After the parameter coordinates and measurement parameters are written, the positioning estimate calculation is started by writing 1 to the 0th bit of the LOCENG register LOCENG.RUN. Usually, 1200 system cycles after LOCENG.RUN is set to 1, the third bit of LOCENG, LOCENGDONE, is set to 1. At this time, the estimated coordinates can be read from the LOCX and LOCY registers. The positioning engine does not generate any interrupt requests. The estimated coordinate values ​​in LOCX and LOCY remain valid until new results are calculated or the next restart.

3.4 Improvements to the positioning engine

The CC2431 positioning engine can handle X, Y values ​​up to 64m[4]. This area is too small for practical application in hospital monitoring systems, so it is necessary to expand the area. This can be solved by a simple software preprocessing algorithm: each node is represented by 2 bytes of X, Y. Because the accuracy is 0.25m, the maximum range is 16384m (2 14=16384). This range can already meet the needs of the monitoring system.

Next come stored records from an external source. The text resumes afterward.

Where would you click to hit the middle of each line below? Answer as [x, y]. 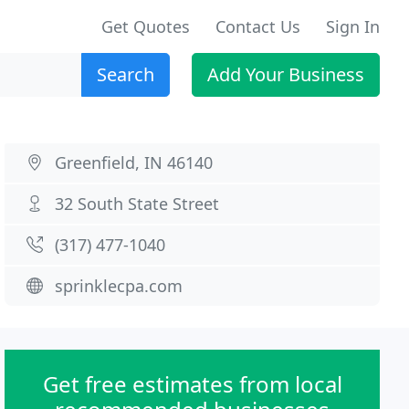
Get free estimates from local [192, 384]
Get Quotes [146, 26]
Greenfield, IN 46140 [134, 163]
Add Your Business [286, 74]
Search [126, 74]
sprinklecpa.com [119, 286]
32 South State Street [137, 204]
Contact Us [258, 26]
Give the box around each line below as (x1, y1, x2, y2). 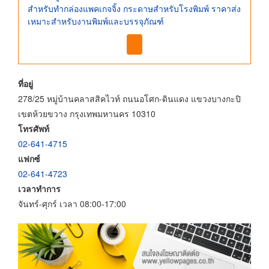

The positioning engine only obtains two-dimensional coordinates. How to distinguish different horizontal planes can only be handled by software methods. For example, the nearest reference node can be determined first and the horizontal value of this node can be read out. This horizontal value is assumed to be the layer where the blind node is located. After that, the blind node must ensure that only nodes on the same layer are input into the positioning engine. The horizontal layer is represented by a byte Z, and 256 different layers can be distinguished. In the application environment of the hospital monitoring system, the reference node of each floor adds the floor number Z to the broadcast data packet. The program is used to determine the node with a larger Z value as the reference point, and relatively accurate three-dimensional coordinates (plane coordinates XY floor Z) can be obtained to complete the accurate positioning of the patient.

4 Conclusion

This design implements the hardware node of the hospital patient tracking and positioning system, explains the characteristics and advantages of the hardware node, and focuses on the principle and software operation method of the CC2431 hardware positioning engine. The positioning engine solves the problem of tracking and positioning patients in the medical monitoring network. Experiments have proved that the positioning system can meet the requirements of low power consumption, transmission distance, accurate positioning, and anti-interference.

References:

[1] ZigBee Alliance, ZigBee Specification. http//:www.ZigBee.org

[2] Li Yongzheng, Gao Fei, Wu Xiaoming. Wearable Multi-Physiological Parameters WPAN Based on ZigBee[J]. Microcomputer Information, 2008, 8-2: 10-12

[3] Wang Yang. Research on positioning technology of wireless sensor networks[D]. Hefei, University of Science and Technology of China, 2007

[4] Song Baoye. Wireless positioning engine of CC2431 and its application improvement[J]. Microcontroller and Embedded System Application, 2008-2: 2-24.

[5] CC2430 PRELIMINARY Data Sheet (Rev.1.03), 2005.

[6] CC2431 PRELIMINARY Data Sheet (Rev.1.0), 2007.